◆ Task details ◆
Make the copy match the entries below exactly, with no pictures carried over.

◆ Data ◆
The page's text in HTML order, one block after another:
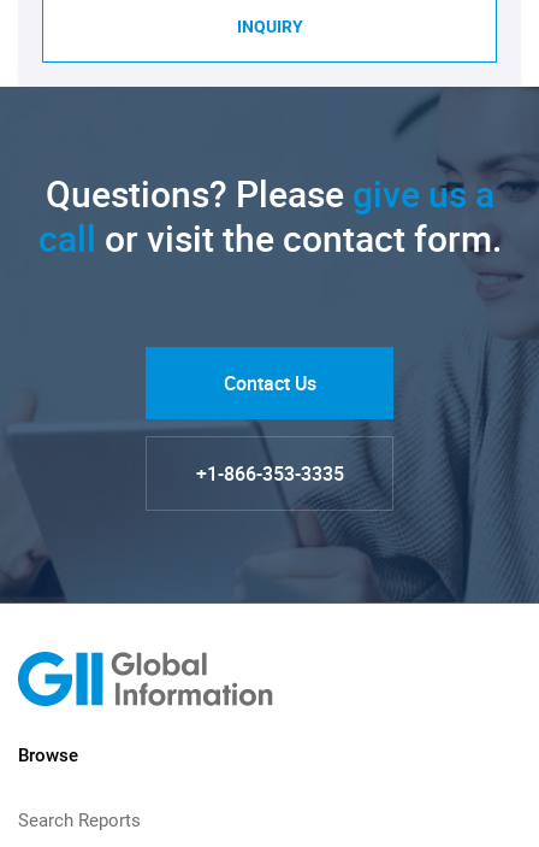
INQUIRY
Questions? Pleasegive us a
call or visit the contact form.
Contact Us
+1-866-353-3335
Browse
Search Reports
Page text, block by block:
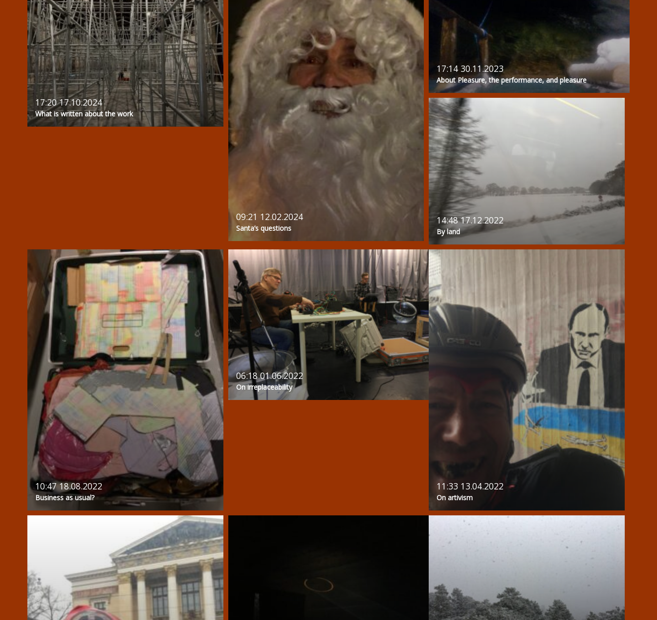
17:20 17.10.2024
What is written about the work
09:21 12.02.2024
Santa’s questions
17:14 30.11.2023
About Pleasure, the performance, and pleasure
14:48 17.12.2022
By land
10:47 18.08.2022
Business as usual?
06:18 01.06.2022
On irreplaceability
11:33 13.04.2022
On artivism

◆ Output for this exercise ◆
The page's text in HTML order, one block after another:
INQUIRY
Questions? Pleasegive us a
call or visit the contact form.
Contact Us
+1-866-353-3335
Browse
Search Reports
Page text, block by block:
17:20 17.10.2024
What is written about the work
09:21 12.02.2024
Santa’s questions
17:14 30.11.2023
About Pleasure, the performance, and pleasure
14:48 17.12.2022
By land
10:47 18.08.2022
Business as usual?
06:18 01.06.2022
On irreplaceability
11:33 13.04.2022
On artivism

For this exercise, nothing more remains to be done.